Significance. If the empirical results hold, SFTMix offers a practical, data-agnostic enhancement to standard next-token prediction SFT that avoids reliance on proprietary LLMs or human annotation for data filtering. The six-direction analyses provide evidence of robustness and complementarity with existing data selection methods, which could make effective instruction tuning more accessible in resource-constrained or domain-specific settings.

major comments (2)

[Abstract, §3] Abstract and §3: The motivating claim that 'confident data is prone to overfitting, while unconfident data is harder to generalize' is presented as an observation from training dynamics, but the manuscript does not report a direct ablation isolating the distinct roles (e.g., training only on confident vs. only on unconfident subsets with and without interpolation) to confirm this drives the gains rather than the Mixup regularization alone.
[§4] §4 (Experiments): While consistent improvements are asserted across models and datasets, the results lack reported error bars, statistical significance tests, or multiple random seeds for the main tables; this weakens the cross-family and cross-dataset claims given the known variance in LLM fine-tuning.

minor comments (3)

[§3.1] Notation for confidence scoring via training dynamics (e.g., loss trajectories or logit margins) should be formalized with an equation in §3.1 for reproducibility.
[Figure 2] Figure 2 or equivalent visualization of interpolated examples would benefit from clearer labeling of the interpolation parameter λ and its sampling distribution.
[§4.2] The healthcare-specific task description in §4.2 should include the exact dataset size and domain adaptation details to allow direct comparison with general instruction-following results.

Simulated Author's Rebuttal

2 responses · 0 unresolved

We thank the referee for the constructive review and recommendation of minor revision.

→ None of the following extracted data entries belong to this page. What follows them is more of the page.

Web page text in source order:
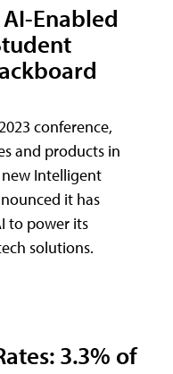
Enabled
conference,
and products in
Intelligent
it has
to power its
solutions.
3.3% of
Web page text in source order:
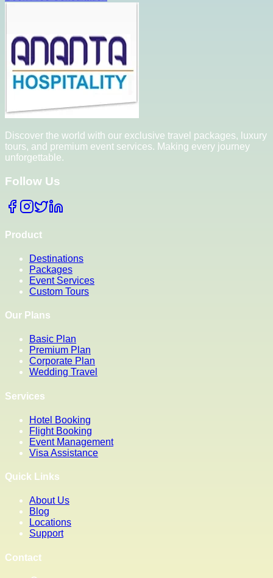
Discover the world with our exclusive travel packages, luxury
tours, and premium event services. Making every journey
unforgettable.
Follow Us
Product
Destinations
Packages
Event Services
Custom Tours
Our Plans
Basic Plan
Premium Plan
Corporate Plan
Wedding Travel
Services
Hotel Booking
Flight Booking
Event Management
Visa Assistance
Quick Links
About Us
Blog
Locations
Support
Contact
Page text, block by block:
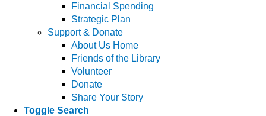
Financial Spending
Strategic Plan
Support & Donate
About Us Home
Friends of the Library
Volunteer
Donate
Share Your Story
Toggle Search
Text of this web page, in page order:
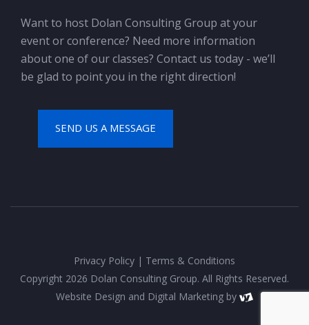
Want to host Dolan Consulting Group at your
event or conference? Need more information
about one of our classes? Contact us today - we’ll
be glad to point you in the right direction!
SEND US A MESSAGE
Privacy Policy | Terms & Conditions
Copyright 2026 Dolan Consulting Group. All Rights Reserved.
Website Design and Digital Marketing by
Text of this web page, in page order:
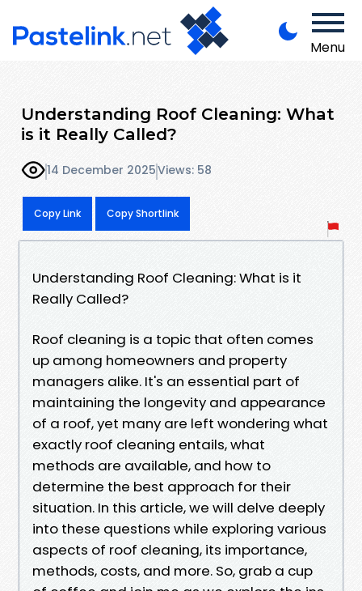
Menu
Understanding Roof Cleaning: What
is it Really Called?
14 December 2025Views: 58
Copy Link Copy Shortlink
Understanding Roof Cleaning: What is it
Really Called?
Roof cleaning is a topic that often comes
up among homeowners and property
managers alike. It's an essential part of
maintaining the longevity and appearance
of a roof, yet many are left wondering what
exactly roof cleaning entails, what
methods are available, and how to
determine the best approach for their
situation. In this article, we will delve deeply
into these questions while exploring various
aspects of roof cleaning, its importance,
methods, costs, and more. So, grab a cup
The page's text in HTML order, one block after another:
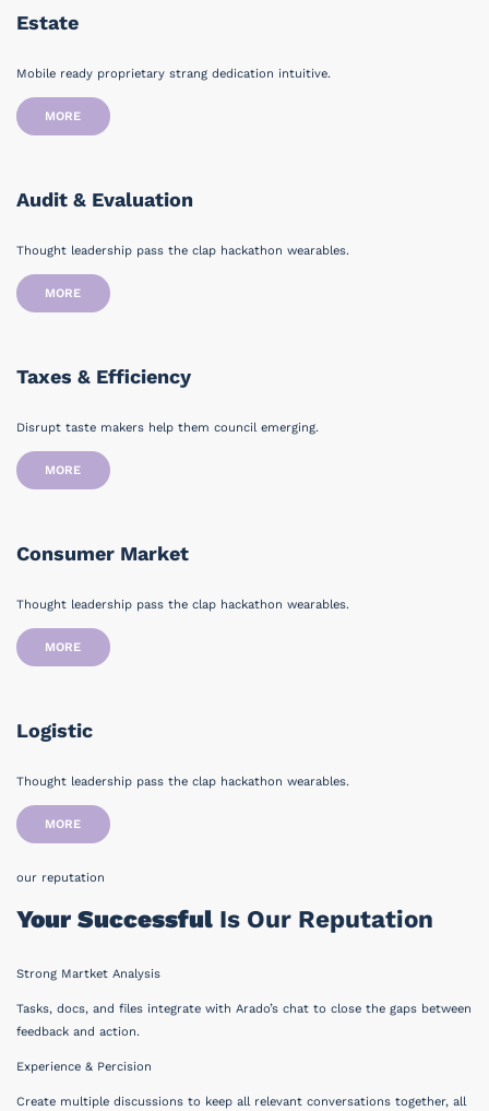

We address each major comment below.

read point-by-point responses

Referee: [Abstract, §3] Abstract and §3: The motivating claim that 'confident data is prone to overfitting, while unconfident data is harder to generalize' is presented as an observation from training dynamics, but the manuscript does not report a direct ablation isolating the distinct roles (e.g., training only on confident vs. only on unconfident subsets with and without interpolation) to confirm this drives the gains rather than the Mixup regularization alone.

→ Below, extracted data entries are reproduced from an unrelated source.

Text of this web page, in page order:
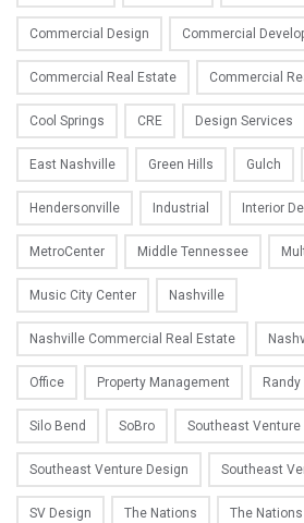
Commercial Design Commercial
Commercial Real Estate Commercial
Cool Springs CRE Design Services
East Nashville Green Hills Gulch
Hendersonville Industrial Interior
MetroCenter Middle Tennessee
Music City Center Nashville
Nashville Commercial Real Estate
Office Property Management
Silo Bend SoBro Southeast Venture
Southeast Venture Design Southeast
SV Design The Nations The
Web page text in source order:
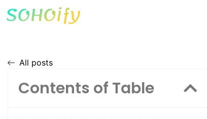
All posts
Contents of Table
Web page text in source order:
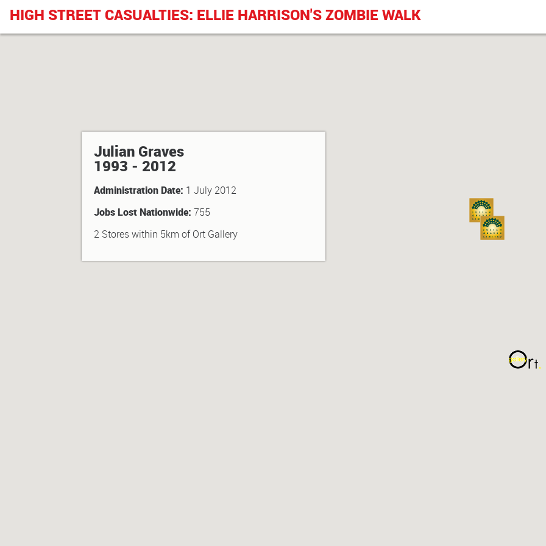
HIGH STREET CASUALTIES: ELLIE HARRISON'S ZOMBIE WALK
Julian Graves
1993 - 2012
Administration Date: 1 July 2012
Jobs Lost Nationwide: 755
2 Stores within 5km of Ort Gallery
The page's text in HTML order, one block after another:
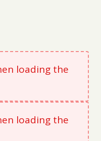
loading the
loading the
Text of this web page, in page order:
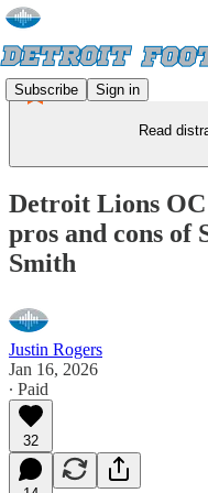
Subscribe Sign in
Read
Detroit Lions
pros and cons of
Smith
Justin Rogers
Jan 16, 2026
∙ Paid
32
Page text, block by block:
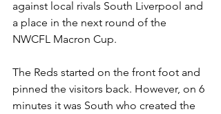
against local rivals South Liverpool and
a place in the next round of the
NWCFL Macron Cup.
The Reds started on the front foot and
pinned the visitors back. However, on 6
minutes it was South who created the
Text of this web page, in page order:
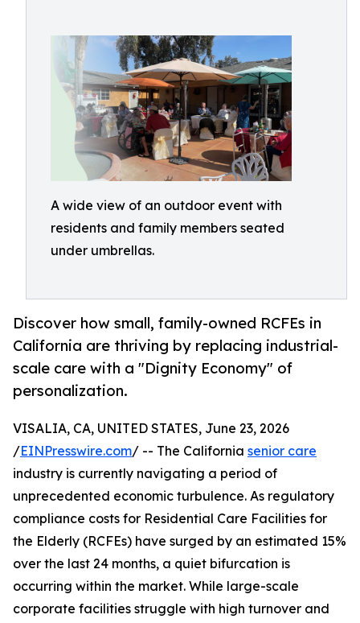
A wide view of an outdoor event with
residents and family members seated
under umbrellas.
Discover how small, family-owned RCFEs in
California are thriving by replacing industrial-
scale care with a "Dignity Economy" of
personalization.
VISALIA, CA, UNITED STATES, June 23, 2026
/EINPresswire.com/ -- The California senior care
industry is currently navigating a period of
unprecedented economic turbulence. As regulatory
compliance costs for Residential Care Facilities for
the Elderly (RCFEs) have surged by an estimated 15%
over the last 24 months, a quiet bifurcation is
occurring within the market. While large-scale
corporate facilities struggle with high turnover and
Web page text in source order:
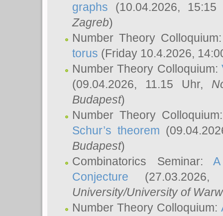
graphs (10.04.2026,
Zagreb)
Number Theory
torus (Friday 10.4.2026,
Number Theory Colloquium:
(09.04.2026, 11.15 Uhr,
Budapest)
Number Theory
Schur’s theorem
Budapest)
Combinatorics Seminar:
Conjecture
University/University of
Number Theory Colloquium:
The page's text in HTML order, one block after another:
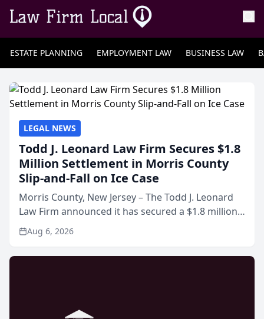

Authors: We acknowledge that the manuscript presents the motivation based on training dynamics observations without a dedicated ablation that isolates the contribution of confidence-stratified interpolation from Mixup regularization alone. The six-direction analyses demonstrate overall gains and complementarity, but a targeted ablation would provide stronger causal evidence for the claimed roles of confident and unconfident examples. We will add this ablation in the revised manuscript. revision: yes
Referee: [§4] §4 (Experiments): While consistent improvements are asserted across models and datasets, the results lack reported error bars, statistical significance tests, or multiple random seeds for the main tables; this weakens the cross-family and cross-dataset claims given the known variance in LLM fine-tuning.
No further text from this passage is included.